昨日から、見えすぎて怖いくらい。しっかり直視できないくらい、男前な土方がよく見える。 これまでの性欲の膜が取っ払われた、視界の中で。
昨日はその急な自覚に狼狽して、いっぺんに受け止め切れなかった。でも理解してしまえば、簡単なことだった。
あのアパートの窓は小さい。あまりにも、小さい。
好意があれば性欲が湧くのなんて、自然の摂理だ。 だけど、それだけじゃなくて。こうして、隣にいると。ただ、こんな時間も一緒にその上から積み重ねていきたいと、じんわり思う。
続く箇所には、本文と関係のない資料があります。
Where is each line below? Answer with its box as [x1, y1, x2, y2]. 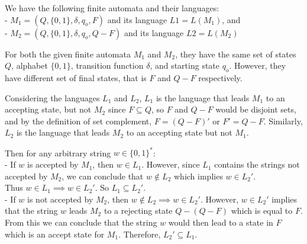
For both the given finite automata [5, 47, 131, 60]
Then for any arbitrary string [5, 146, 111, 159]
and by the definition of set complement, [5, 114, 152, 127]
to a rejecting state [104, 204, 173, 217]
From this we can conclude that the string [5, 216, 157, 229]
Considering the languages [5, 91, 100, 104]
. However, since [141, 158, 200, 171]
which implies [174, 169, 223, 182]

・・・そういうの。していきたいんだよ、今日から。ちらり土方を見る。今更って言われても、仕方ないけどさ
「土方、ん、話っていうのは、そのー、さ・・・・・・・」
「・・・」
「今まで、まァ、さっき謝ったけど・・・・・ん、そんで」
「・・・」
「あー・・・・・んん、その、やり直したい・・・んだよ・・・・お前と、ちゃん、と・・・」
サンダルの裏で土を寄せながら言いかけた喉奥が、途切れ途切れになる。 今まで言葉で始めようとしたことなんかないから、難しい。缶に放られる終わった吸殻の軌道。土方がライターをしまうのをぼうと横に感じる。
「・・・・行くか」
「うん・・・・・・・・・・・・えっええ、いや、もう?」
思わず、声を裏返して隣の土方を振り返った。いや、早いよ、ものすごく早すぎるよ。タバコ一本分てお前。ていうか
「え、俺、今さ・・・」
さっきから微妙に感じている困惑と焦りが滲んできた。用事があるとか、目そらしたりとか、その空気が すごく気になる。 俺は今までの分、距離、縮めたいと思うのに。お前は、何で遠ざかるんだよ。
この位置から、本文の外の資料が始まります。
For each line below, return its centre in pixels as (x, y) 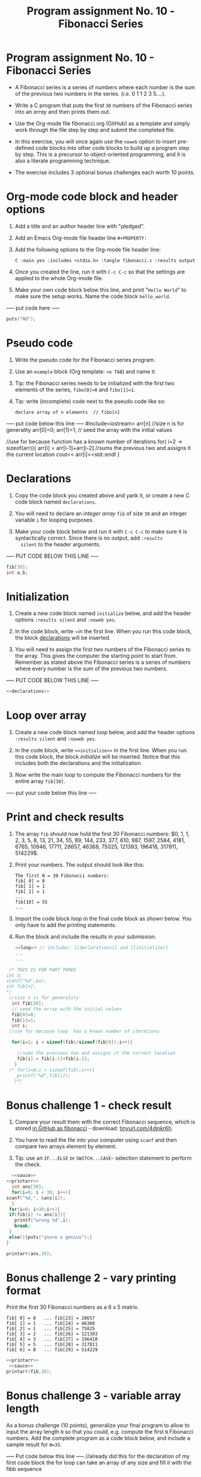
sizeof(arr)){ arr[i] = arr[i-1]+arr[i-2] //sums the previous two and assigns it (98, 448)
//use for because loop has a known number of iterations (84, 1031)
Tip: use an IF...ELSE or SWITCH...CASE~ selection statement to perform (103, 1158)
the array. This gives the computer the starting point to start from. (96, 656)
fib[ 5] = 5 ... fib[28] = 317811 (52, 1344)
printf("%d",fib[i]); (44, 1076)
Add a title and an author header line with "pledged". (80, 226)
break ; (22, 1226)
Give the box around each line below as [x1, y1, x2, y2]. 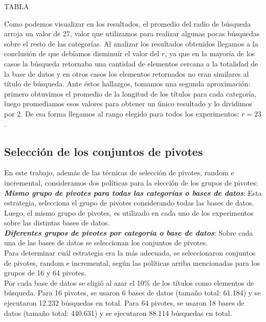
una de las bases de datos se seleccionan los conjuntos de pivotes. [4, 237, 208, 248]
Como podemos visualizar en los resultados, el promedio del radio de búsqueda [4, 18, 251, 29]
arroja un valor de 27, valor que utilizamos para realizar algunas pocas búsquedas [4, 28, 260, 39]
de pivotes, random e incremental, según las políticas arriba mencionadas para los [4, 257, 260, 268]
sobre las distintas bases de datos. [4, 217, 110, 228]
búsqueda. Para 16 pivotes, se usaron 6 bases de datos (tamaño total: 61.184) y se [4, 287, 261, 298]
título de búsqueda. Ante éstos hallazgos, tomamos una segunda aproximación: [4, 78, 251, 89]
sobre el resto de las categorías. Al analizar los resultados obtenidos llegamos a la [4, 38, 258, 49]
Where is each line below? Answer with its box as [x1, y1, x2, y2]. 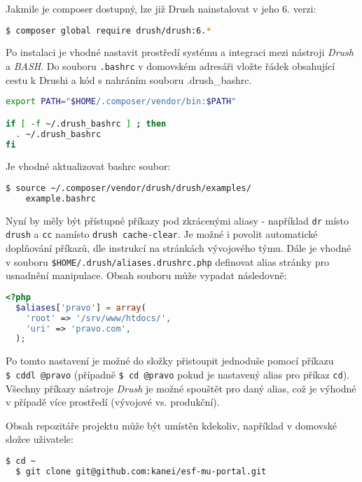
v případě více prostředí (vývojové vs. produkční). [6, 395, 220, 409]
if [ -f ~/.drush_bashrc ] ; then [6, 118, 167, 129]
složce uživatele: [6, 432, 74, 446]
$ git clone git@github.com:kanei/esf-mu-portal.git [15, 466, 267, 476]
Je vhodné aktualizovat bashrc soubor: [6, 159, 171, 173]
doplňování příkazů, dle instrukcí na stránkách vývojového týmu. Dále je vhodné [6, 241, 351, 255]
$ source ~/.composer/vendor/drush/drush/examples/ [6, 183, 251, 194]
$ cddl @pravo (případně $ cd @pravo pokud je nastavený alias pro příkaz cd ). [6, 367, 349, 381]

「いやなァ、今の聞いてた? 何なの、お前まだ何か怒ってんの」
無意識に、行かせまいとして横から遮るように肩に乗せた手。 それを寝る前にすら示されなかった、反射的な力で払われた。
えっ。驚いた自分と、それと同じくらい何か驚いているような土方の目。
「・・・・」
「・・・・」
「・・・いや、悪ィ。・・・怒ってねえよ」
傷ついたこっちの顔を見てから、前に視線をやった土方がいつもの低い声でつぶやく。
・・・・・・・・・いや、じゃァ、なんだよ・・・。
この、唐突な距離感は・・・。
行き場のなくなった手を自分の足の間へ戻す。土方は、しばらく黙って、日除けの柱から体を離すと歩き出した。

俺、何かしたっけ・・・。
ゆるい川がのん気な光を反射するのを見ながら考えた。
いやしたけど、してきたけども。そのせいで、土方はもう俺には気がなくなったとか。
(・・・あり得すぎて切ねー・・・)
今までのことが速い雨雲のように脳をよぎって、両手で頭を抱えた。 本当ごめん、もういくらでも謝るからそんなこと言わないでほしい。何でもする。何だってするから。・・・本当。土方・・・。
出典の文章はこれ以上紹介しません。